Entries taken from a collection:
::::::

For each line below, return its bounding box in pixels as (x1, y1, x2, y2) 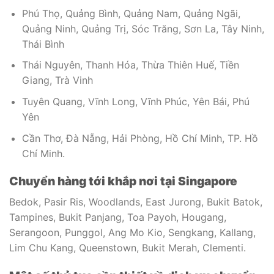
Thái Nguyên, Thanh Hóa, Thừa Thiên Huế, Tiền (21, 59, 239, 72)
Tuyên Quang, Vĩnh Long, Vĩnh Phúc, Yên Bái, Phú (21, 95, 250, 108)
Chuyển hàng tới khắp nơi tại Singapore (9, 174, 237, 189)
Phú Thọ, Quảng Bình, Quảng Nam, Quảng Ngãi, (21, 7, 240, 20)
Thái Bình (21, 37, 64, 50)
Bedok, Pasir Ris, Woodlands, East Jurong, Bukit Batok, (9, 196, 262, 209)
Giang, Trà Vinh (21, 74, 93, 87)
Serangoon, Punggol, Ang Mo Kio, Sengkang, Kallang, (9, 226, 256, 239)
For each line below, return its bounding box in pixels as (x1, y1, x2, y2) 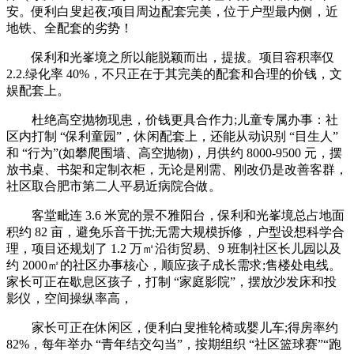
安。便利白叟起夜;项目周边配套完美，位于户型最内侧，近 (6, 4, 338, 18)
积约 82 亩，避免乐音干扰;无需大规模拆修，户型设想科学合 (6, 224, 345, 239)
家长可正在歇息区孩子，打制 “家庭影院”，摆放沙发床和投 (6, 274, 337, 288)
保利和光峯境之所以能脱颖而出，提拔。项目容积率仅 (6, 50, 335, 64)
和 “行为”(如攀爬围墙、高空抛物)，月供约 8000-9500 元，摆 (6, 145, 342, 160)
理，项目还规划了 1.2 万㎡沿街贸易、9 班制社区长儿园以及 (6, 241, 341, 255)
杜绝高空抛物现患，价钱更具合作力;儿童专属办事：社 (6, 112, 338, 126)
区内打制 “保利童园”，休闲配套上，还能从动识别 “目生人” (6, 129, 338, 143)
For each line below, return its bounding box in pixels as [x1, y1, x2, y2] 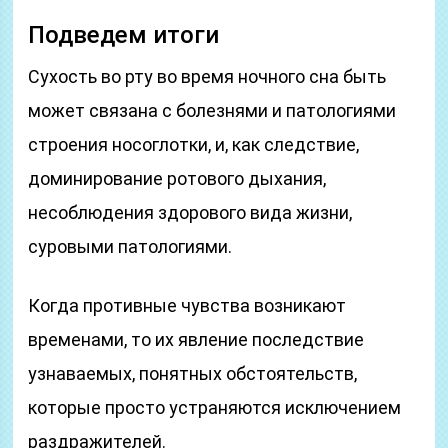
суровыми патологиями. [28, 236, 233, 257]
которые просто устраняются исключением [28, 397, 402, 418]
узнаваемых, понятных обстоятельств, [28, 363, 358, 384]
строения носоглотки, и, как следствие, [28, 134, 360, 155]
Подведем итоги [28, 21, 220, 49]
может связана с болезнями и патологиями [28, 100, 397, 121]
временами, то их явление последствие [28, 329, 365, 350]
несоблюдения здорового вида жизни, [28, 202, 353, 223]
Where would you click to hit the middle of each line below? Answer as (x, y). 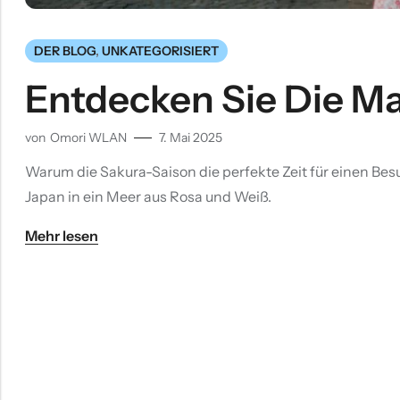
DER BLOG (65, 50)
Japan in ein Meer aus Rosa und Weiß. (148, 197)
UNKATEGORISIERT (160, 50)
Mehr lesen (62, 236)
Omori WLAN (88, 138)
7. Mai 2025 (191, 138)
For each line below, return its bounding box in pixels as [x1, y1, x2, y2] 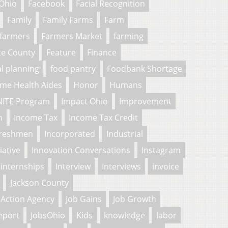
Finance [87, 46, 117, 58]
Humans [109, 79, 142, 91]
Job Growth [113, 193, 156, 205]
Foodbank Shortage [107, 63, 182, 74]
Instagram [141, 144, 181, 156]
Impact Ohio [61, 95, 108, 107]
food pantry [50, 63, 96, 74]
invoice [152, 160, 179, 172]
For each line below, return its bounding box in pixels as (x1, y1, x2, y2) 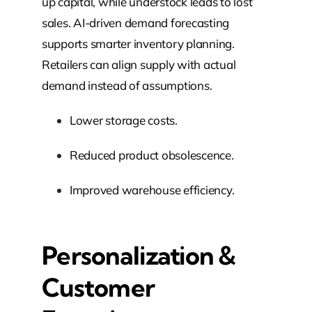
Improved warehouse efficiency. (69, 182, 235, 198)
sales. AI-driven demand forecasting (41, 15, 230, 31)
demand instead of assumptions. (41, 78, 212, 93)
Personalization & (41, 240, 236, 272)
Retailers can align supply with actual (41, 57, 236, 72)
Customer (41, 272, 155, 304)
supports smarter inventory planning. (41, 36, 235, 52)
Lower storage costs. (69, 113, 178, 128)
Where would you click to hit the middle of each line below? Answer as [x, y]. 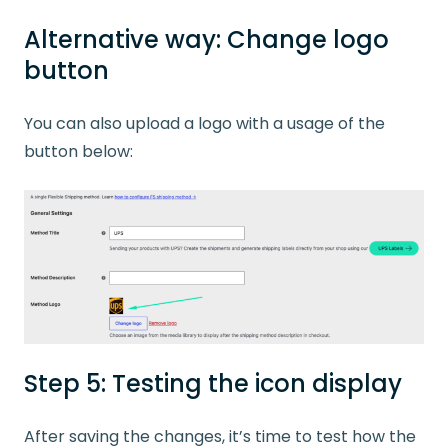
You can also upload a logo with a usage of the [204, 123]
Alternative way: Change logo [206, 39]
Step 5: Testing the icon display [213, 384]
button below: [78, 151]
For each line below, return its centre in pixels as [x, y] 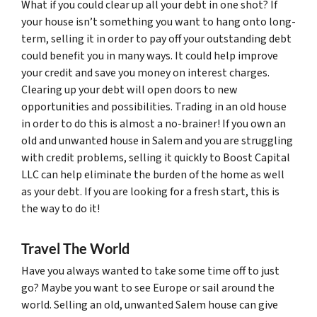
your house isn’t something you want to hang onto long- [158, 22]
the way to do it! [60, 208]
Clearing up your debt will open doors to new [129, 90]
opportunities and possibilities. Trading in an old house [154, 106]
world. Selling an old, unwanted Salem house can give [150, 305]
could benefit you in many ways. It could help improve [150, 56]
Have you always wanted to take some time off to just [150, 271]
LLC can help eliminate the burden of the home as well [153, 174]
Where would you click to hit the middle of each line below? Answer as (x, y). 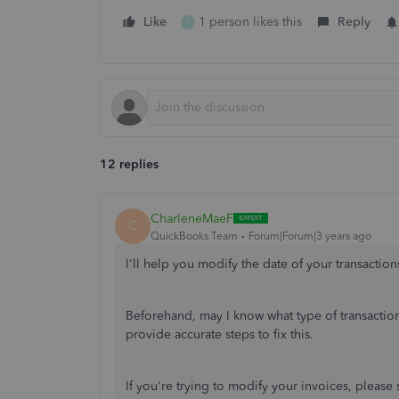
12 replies (129, 164)
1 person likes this (250, 22)
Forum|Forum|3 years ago (310, 236)
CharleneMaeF (192, 218)
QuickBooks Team (194, 236)
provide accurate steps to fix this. (220, 334)
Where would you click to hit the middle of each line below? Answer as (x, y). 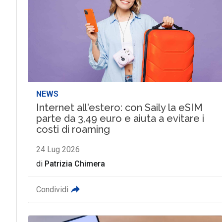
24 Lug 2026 (58, 150)
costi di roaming (73, 130)
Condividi (52, 190)
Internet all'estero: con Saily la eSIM (119, 108)
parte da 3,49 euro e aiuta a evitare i (120, 119)
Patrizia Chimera (75, 164)
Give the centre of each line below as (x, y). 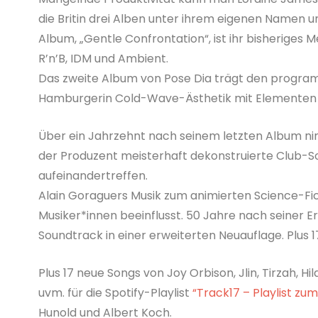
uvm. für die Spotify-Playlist (115, 292)
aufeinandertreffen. (93, 175)
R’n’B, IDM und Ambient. (103, 58)
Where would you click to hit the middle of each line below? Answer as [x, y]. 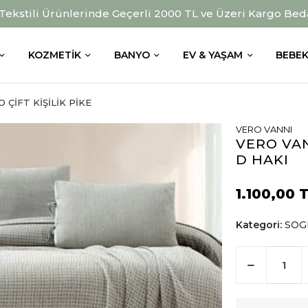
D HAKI [262, 159]
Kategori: [260, 225]
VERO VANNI [264, 129]
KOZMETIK [54, 55]
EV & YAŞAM [213, 55]
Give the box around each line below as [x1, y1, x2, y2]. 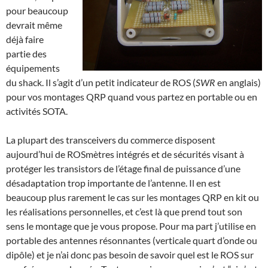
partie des [6, 48, 47, 60]
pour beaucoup [6, 5, 68, 17]
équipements [6, 62, 60, 74]
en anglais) [215, 77, 261, 89]
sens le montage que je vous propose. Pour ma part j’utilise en [6, 220, 256, 232]
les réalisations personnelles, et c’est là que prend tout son [6, 206, 242, 218]
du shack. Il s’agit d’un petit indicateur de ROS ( [6, 77, 196, 89]
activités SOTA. [6, 105, 68, 117]
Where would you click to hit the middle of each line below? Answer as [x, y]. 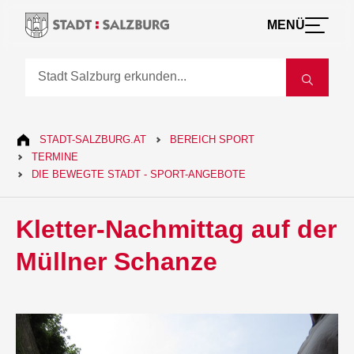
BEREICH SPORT [213, 139]
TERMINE [55, 157]
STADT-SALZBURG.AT [93, 139]
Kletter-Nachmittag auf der [177, 229]
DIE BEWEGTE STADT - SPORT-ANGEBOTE [139, 174]
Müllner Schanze [117, 262]
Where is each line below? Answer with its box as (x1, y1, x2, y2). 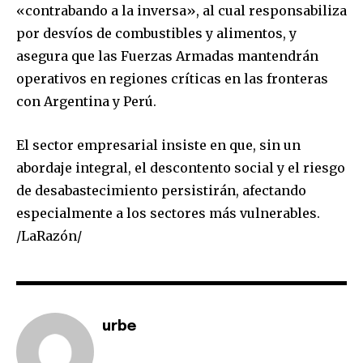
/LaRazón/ (16, 227, 82, 244)
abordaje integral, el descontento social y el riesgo (16, 159, 345, 176)
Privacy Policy (153, 124, 217, 138)
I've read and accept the (36, 124, 153, 138)
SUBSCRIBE (150, 81, 213, 95)
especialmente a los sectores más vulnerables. (16, 204, 320, 221)
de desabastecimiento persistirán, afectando (16, 181, 306, 199)
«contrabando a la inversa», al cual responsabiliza (16, 2, 347, 19)
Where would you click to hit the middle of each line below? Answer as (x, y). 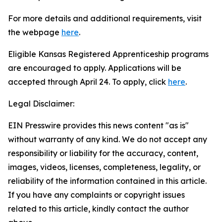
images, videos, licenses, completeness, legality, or (104, 167)
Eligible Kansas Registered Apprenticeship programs (108, 54)
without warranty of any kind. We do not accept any (108, 139)
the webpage (35, 32)
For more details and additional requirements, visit (105, 18)
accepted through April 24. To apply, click (88, 82)
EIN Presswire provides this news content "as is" (98, 125)
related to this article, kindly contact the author (98, 209)
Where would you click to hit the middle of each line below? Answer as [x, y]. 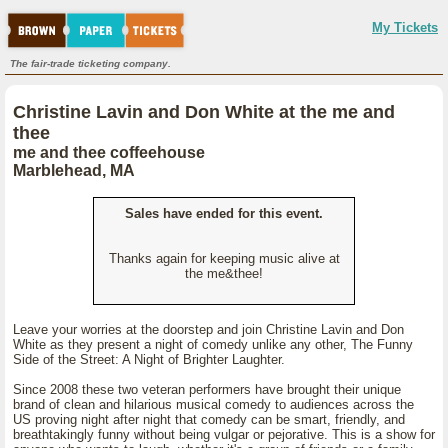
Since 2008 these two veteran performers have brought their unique [207, 389]
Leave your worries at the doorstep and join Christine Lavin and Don [208, 329]
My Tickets [405, 27]
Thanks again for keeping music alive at [224, 258]
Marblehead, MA [74, 170]
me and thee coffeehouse [109, 152]
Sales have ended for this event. [224, 213]
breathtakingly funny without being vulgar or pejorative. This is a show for [224, 434]
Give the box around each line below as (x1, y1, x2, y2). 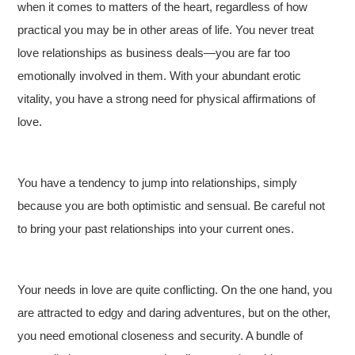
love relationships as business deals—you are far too (17, 46, 291, 59)
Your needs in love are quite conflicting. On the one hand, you (17, 283, 333, 296)
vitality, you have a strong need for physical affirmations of (17, 92, 316, 105)
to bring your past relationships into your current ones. (17, 222, 295, 235)
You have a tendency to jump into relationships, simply (17, 176, 298, 189)
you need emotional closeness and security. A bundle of (17, 329, 303, 342)
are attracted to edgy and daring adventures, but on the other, (17, 306, 331, 319)
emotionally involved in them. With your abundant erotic (17, 69, 302, 82)

::::::

* YOUR OBJECTIVE: Locate the lines above that contain "SPORT" and copy them.

* ANSWER TO THE PROBLEM:
BEREICH SPORT [213, 139]
DIE BEWEGTE STADT - SPORT-ANGEBOTE [139, 174]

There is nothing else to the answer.